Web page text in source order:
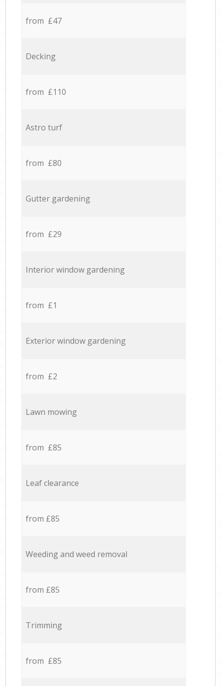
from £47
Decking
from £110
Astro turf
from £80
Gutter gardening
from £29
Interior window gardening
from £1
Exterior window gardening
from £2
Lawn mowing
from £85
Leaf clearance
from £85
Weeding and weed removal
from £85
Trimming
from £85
---
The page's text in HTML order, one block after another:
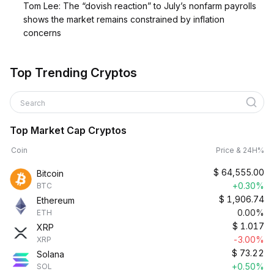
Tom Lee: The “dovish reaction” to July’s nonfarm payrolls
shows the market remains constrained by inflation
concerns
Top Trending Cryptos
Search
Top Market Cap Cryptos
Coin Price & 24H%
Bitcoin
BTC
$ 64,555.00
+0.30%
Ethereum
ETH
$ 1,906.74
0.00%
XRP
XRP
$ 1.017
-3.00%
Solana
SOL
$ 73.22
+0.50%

Exercise instructions:
What is the number of lines in the data that hold the string "from"? Answer with the number only.

Result:
10